O que chama a atenção é a conclusão tomada pelo autor, que a partir desta definição conclui que a eugenia citada por Aurelio Py seria a recuperação da alma gremista vitoriosa, e não uma referência à raça no sentido biológico. Como escrevi anteriormente, tal capítulo propõe-se a reconhecer erros, ainda que seja extremamente resistente. Isso porque todo e qualquer evento citado precede ou antecede da palavra “ato isolado” ou “episódio menor”.

Imagem da webserie no canal oficial do Grêmio no Youtube. Título é o mesmo do livro de Leo Gerchmann e conta a trajetória de diversos jogadores negros no clube.

Problemático tanto no uso de fontes como nas interpretações, vejo a narrativa do livro como outro ponto a ser debatido.
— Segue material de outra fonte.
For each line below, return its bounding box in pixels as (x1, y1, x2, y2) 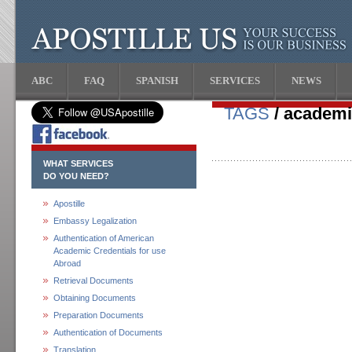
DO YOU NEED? (43, 171, 109, 181)
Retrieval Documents (53, 276, 134, 285)
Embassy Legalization (53, 216, 137, 225)
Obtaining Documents (53, 293, 136, 302)
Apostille (53, 199, 85, 208)
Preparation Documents (53, 310, 144, 320)
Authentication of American (53, 233, 154, 243)
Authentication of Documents (53, 328, 163, 337)
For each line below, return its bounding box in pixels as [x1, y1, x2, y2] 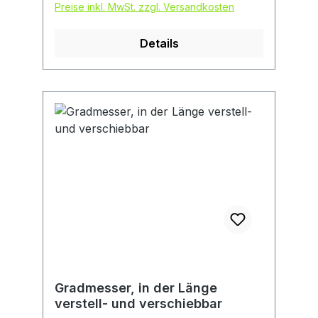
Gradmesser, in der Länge [55, 280, 217, 296]
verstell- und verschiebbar [55, 296, 222, 312]
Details [139, 36, 179, 51]
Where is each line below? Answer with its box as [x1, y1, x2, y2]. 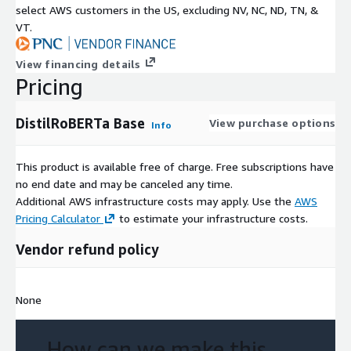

São constantes os malabarismos retóricos para desvincular o Grêmio de qualquer origem elitista e segregacionista e acabar com a imagem de “bom moço” do Internacional. A escrita fala por si só, com palavras escolhidas minuciosamente, principalmente quando Gerchmann discorre sobre os primórdios do Grêmio e sua relação com a família Mostardeiro (que vendeu terrenos para o clube e foi sócia da instituição).

Fica notório em passagens como “Mostardeiro e Dona Laura eram um casal de origem humilde que fez fortuna com muito trabalho e tino empreendedor”. Conta também que Dona Laura promovia festas para trabalhadores, muitos deles ex-escravos e que lá se liam poesias socialistas. Fatos alheios à história do Grêmio mas que transmitem uma ideia, ainda que inconsciente, de aproximação popular do clube no seu início. Quanto à atribuição do Internacional à uma origem elitista, faço questão de reproduzir as palavras de Gerchmann:

“Antes de entrar no segundo motivo para a adoção do nome Internacional pelo rival do Grêmio, quero contar um pouco mais sobre esse Internacional de São Paulo. Vejam bem como o mundo dá voltas. Em 1933, em dificuldades financeiras (como o nosso Internacional também viveu por aqui em razão da crise de 1929, o Internacional paulista, cujo uniforme era igual ao do Milan ou do Atlético Paranaense (listras vermelhas e pretas na vertical), fundiu-se ao Antarctica Futebol Clube. Juntos, originaram o Clube Atlético Paulista, que, por sua vez, em 1937, uniu-se ao Estudantes. Daí, saiu o Estudantes-Paulista, que, em 1938, foi incorporado ao São Paulo FC. Sim, o São Paulo Futebol Clube! O Internacional de São Paulo, um dos inspiradores do nome que acabou sendo adotado pelo homônimo de Porto Alegre, é uma das vertentes do São Paulo, o clube paulista tido como mais elitizado, como sede no luxuoso bairro Morumbi, na capital paulista. Que coisa!”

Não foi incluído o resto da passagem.